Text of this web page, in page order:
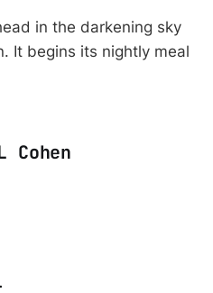
in the darkening sky
It begins its nightly meal
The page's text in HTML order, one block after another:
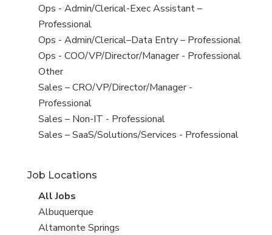
under
filed
under
View
jobs
filed
under
Ops - Admin/Clerical-Exec Assistant –
Professional
View
jobs
filed
under
Ops - Admin/Clerical–Data Entry – Professional
View
jobs
filed
under
Ops - COO/VP/Director/Manager - Professional
View
jobs
filed
under
Other
View
jobs
filed
under
Sales – CRO/VP/Director/Manager -
Professional
View
jobs
Sales – Non-IT - Professional
View
under
Sales – SaaS/Solutions/Services - Professional
Job Locations
View
all
jobs
All Jobs
View
jobs
Albuquerque
View
Altamonte Springs
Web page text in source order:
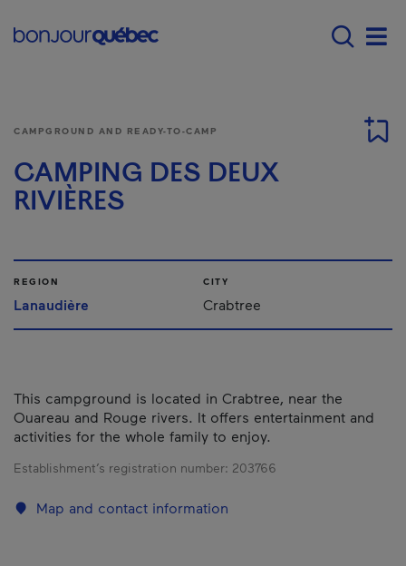
Main navigation -
CAMPGROUND AND READY-TO-CAMP
CAMPING DES DEUX
RIVIÈRES
REGION
Lanaudière
CITY
Crabtree
This campground is located in Crabtree, near the
Ouareau and Rouge rivers. It offers entertainment and
activities for the whole family to enjoy.
Establishment’s registration number: 203766
Map and contact information
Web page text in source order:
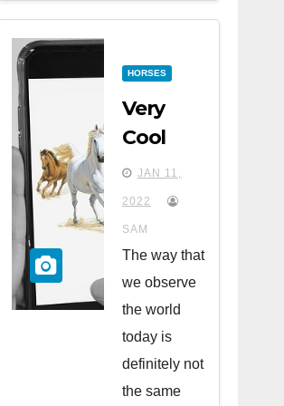
HORSES
Very
Cool
Apps
for
Horse
Lovers
JAN 11,
2022
SAM
The way that
we observe
the world
today is
definitely not
the same
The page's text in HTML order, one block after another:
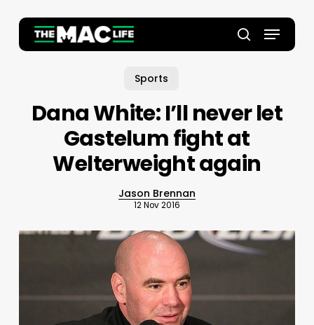
main
search
Menu
Sports
Dana White: I’ll never let
Gastelum fight at
Welterweight again
Jason Brennan
12 Nov 2016
Close
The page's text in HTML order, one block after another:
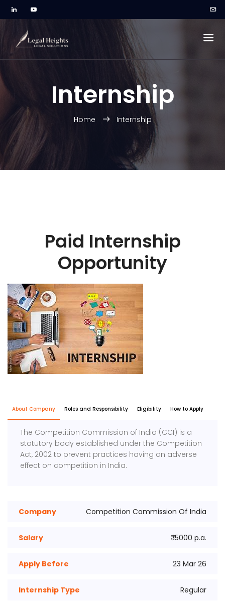
Internship
Home Internship
Paid Internship
Opportunity
About Company Roles and Responsibility Eligibility How to Apply
The Competition Commission of India (CCI) is a
statutory body established under the Competition
Act, 2002 to prevent practices having an adverse
effect on competition in India.
Company Competition Commission Of India
Salary ₹ 15000 p.a.
Apply Before 23 Mar 26
Internship Type Regular
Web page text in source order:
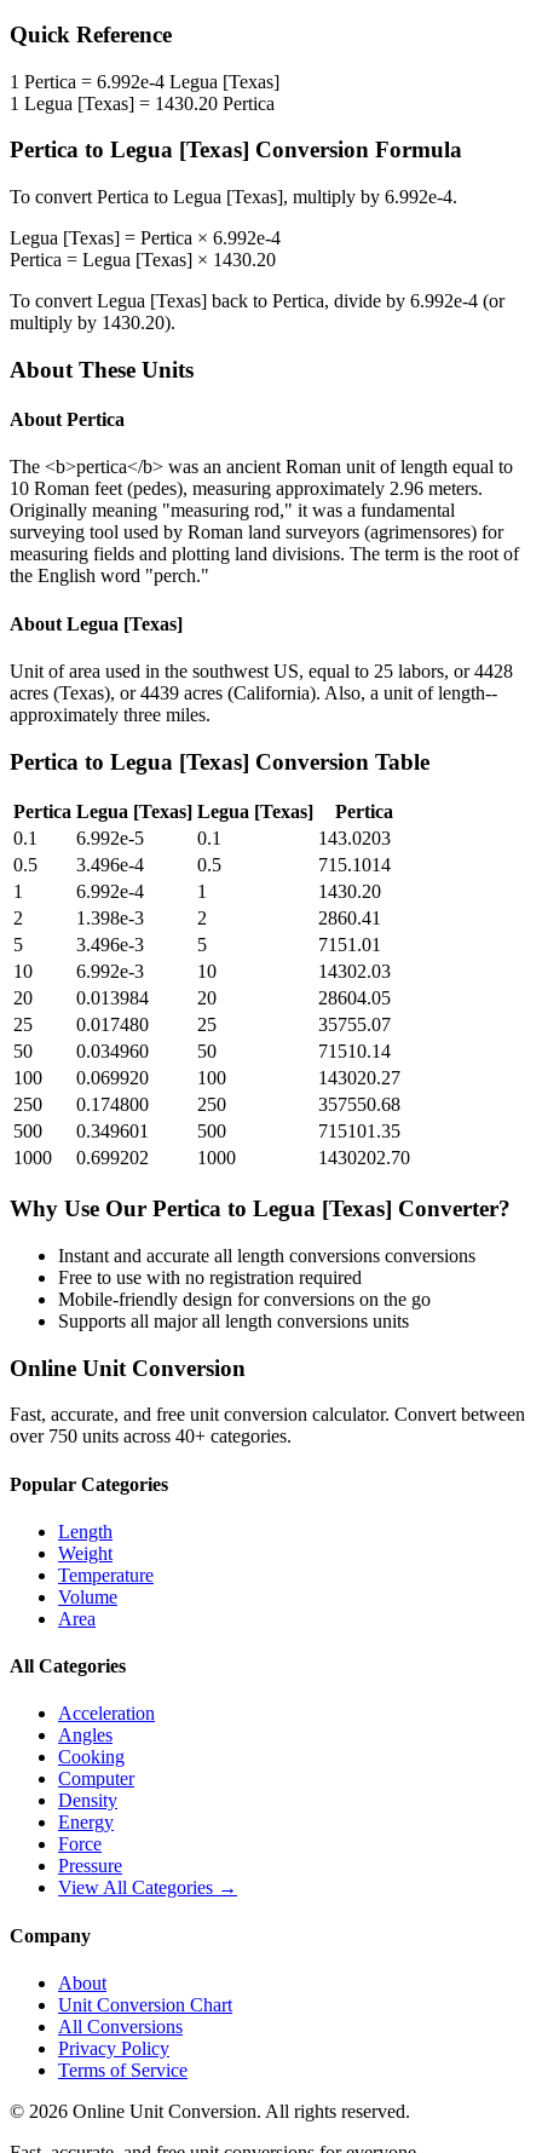
Quick Reference
1 Pertica = 6.992e-4 Legua [Texas]
1 Legua [Texas] = 1430.20 Pertica
Pertica to Legua [Texas] Conversion Formula
To convert Pertica to Legua [Texas], multiply by 6.992e-4.
Legua [Texas] = Pertica × 6.992e-4
Pertica = Legua [Texas] × 1430.20
To convert Legua [Texas] back to Pertica, divide by 6.992e-4 (or
multiply by 1430.20).
About These Units
About Pertica
The <b>pertica</b> was an ancient Roman unit of length equal to
10 Roman feet (pedes), measuring approximately 2.96 meters.
Originally meaning "measuring rod," it was a fundamental
surveying tool used by Roman land surveyors (agrimensores) for
measuring fields and plotting land divisions. The term is the root of
the English word "perch."
About Legua [Texas]
Unit of area used in the southwest US, equal to 25 labors, or 4428
acres (Texas), or 4439 acres (California). Also, a unit of length--
approximately three miles.
Pertica to Legua [Texas] Conversion Table
Pertica Legua [Texas] Legua [Texas]
Pertica
0.1
6.992e-5 0.1
143.0203
0.5
3.496e-4 0.5
715.1014
1
6.992e-4 1
1430.20
2
1.398e-3 2
2860.41
5
3.496e-3 5
7151.01
10
6.992e-3 10
14302.03
20
0.013984 20
28604.05
25
0.017480 25
35755.07
50
0.034960 50
71510.14
100
0.069920 100
143020.27
250
0.174800 250
357550.68
500
0.349601 500
715101.35
1000
0.699202 1000 1430202.70
Why Use Our Pertica to Legua [Texas] Converter?
Instant and accurate all length conversions conversions
Free to use with no registration required
Mobile-friendly design for conversions on the go
Supports all majorall length conversions units
Online Unit Conversion
Fast, accurate, and free unit conversion calculator. Convert between
over 750 units across 40+ categories.
Popular Categories
Length
Weight
Temperature
Volume
Area
All Categories
Acceleration
Angles
Cooking
Computer
Density
Energy
Force
Pressure
View All Categories →
Company
About
Unit Conversion Chart
All Conversions
Privacy Policy
Terms of Service
© 2026 Online Unit Conversion. All rights reserved.
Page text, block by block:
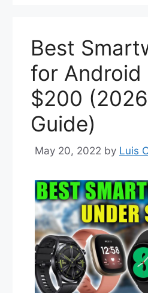
Best
for Android
$200
Guide)
May 20, 2022 by Luis
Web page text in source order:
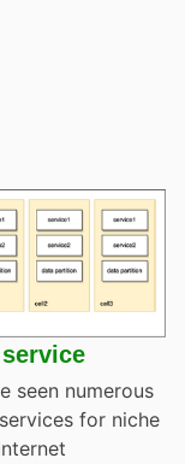
seen numerous
for niche
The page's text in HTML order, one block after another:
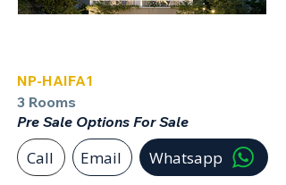
NP-HAIFA1
3 Rooms
Pre Sale Options For Sale
Call Email Whatsapp
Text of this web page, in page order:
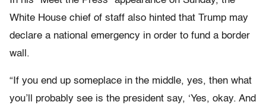
White House chief of staff also hinted that Trump may
declare a national emergency in order to fund a border
wall.
“If you end up someplace in the middle, yes, then what
you’ll probably see is the president say, ‘Yes, okay. And

- - - - -

Exercise = After counting the lines above that include the word "Company", give only the number.

Answer section = 3